• [Task brief]:
If a line of the data below contains the string "flag", count it, then state the total alone.

Saved data entries
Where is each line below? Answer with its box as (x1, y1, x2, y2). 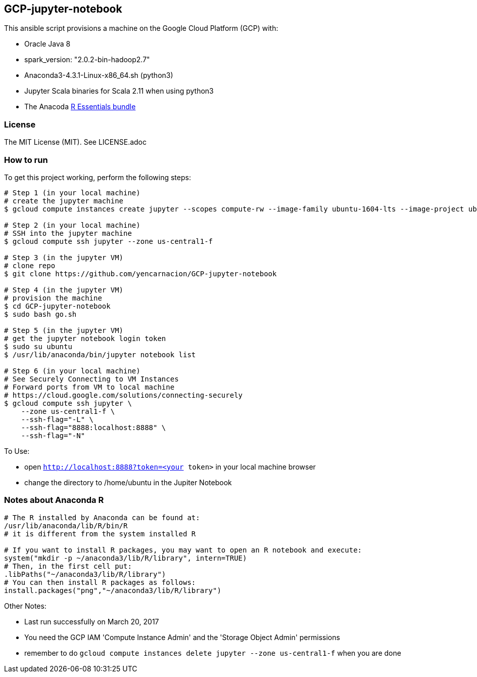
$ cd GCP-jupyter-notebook (4, 302, 111, 310)
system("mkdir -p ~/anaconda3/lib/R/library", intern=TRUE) (4, 554, 247, 562)
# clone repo (4, 261, 56, 270)
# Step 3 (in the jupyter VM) (4, 253, 124, 262)
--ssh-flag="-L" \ (21, 415, 94, 424)
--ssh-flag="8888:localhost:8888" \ (21, 423, 166, 432)
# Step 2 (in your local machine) (4, 221, 140, 229)
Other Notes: (4, 601, 46, 610)
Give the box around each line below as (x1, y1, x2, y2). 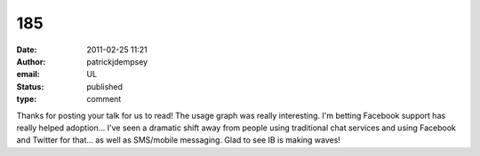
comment (86, 94, 122, 105)
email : (16, 69, 40, 80)
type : (16, 94, 37, 105)
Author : (16, 56, 46, 66)
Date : (16, 44, 37, 55)
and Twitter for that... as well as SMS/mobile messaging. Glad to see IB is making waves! (16, 135, 341, 145)
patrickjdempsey (86, 56, 148, 66)
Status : (16, 81, 44, 92)
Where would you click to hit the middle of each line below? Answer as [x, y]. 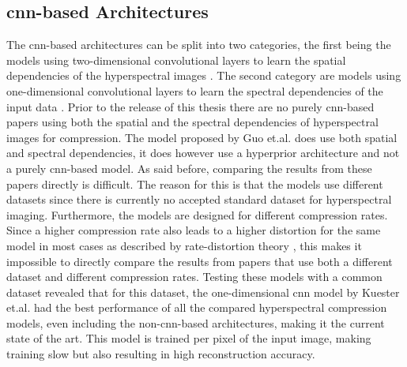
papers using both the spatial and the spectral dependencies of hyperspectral [192, 122]
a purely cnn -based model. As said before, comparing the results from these [189, 168]
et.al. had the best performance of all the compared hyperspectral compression [197, 307]
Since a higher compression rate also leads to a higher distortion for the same [194, 230]
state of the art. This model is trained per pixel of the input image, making [189, 338]
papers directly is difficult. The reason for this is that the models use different [195, 183]
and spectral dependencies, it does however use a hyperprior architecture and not [203, 153]
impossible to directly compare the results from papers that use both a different [200, 261]
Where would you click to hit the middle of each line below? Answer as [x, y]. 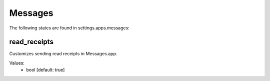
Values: [17, 63]
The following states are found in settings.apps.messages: [69, 28]
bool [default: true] [45, 70]
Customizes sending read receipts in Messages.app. [63, 54]
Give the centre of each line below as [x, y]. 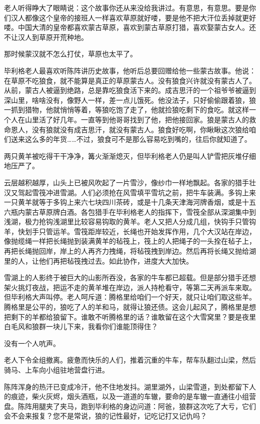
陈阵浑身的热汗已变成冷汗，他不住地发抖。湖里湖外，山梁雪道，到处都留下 [126, 386]
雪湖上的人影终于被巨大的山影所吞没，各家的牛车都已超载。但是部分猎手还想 [130, 277]
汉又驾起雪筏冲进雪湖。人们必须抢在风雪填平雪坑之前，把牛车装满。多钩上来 [130, 192]
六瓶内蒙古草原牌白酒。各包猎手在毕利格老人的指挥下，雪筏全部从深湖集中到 [130, 212]
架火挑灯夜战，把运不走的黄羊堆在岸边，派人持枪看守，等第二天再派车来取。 [130, 287]
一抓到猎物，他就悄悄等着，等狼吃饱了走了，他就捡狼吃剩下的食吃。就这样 [126, 110]
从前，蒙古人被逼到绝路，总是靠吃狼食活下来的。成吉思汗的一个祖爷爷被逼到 [130, 90]
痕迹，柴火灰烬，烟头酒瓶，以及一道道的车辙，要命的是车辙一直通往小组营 [133, 396]
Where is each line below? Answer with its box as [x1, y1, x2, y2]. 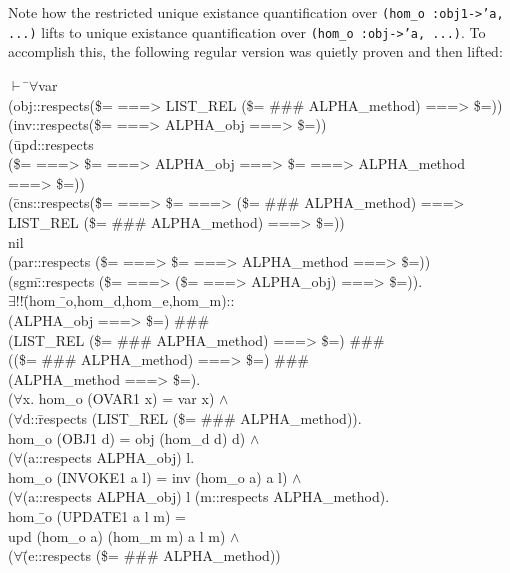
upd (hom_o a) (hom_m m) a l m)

• [Output]:
2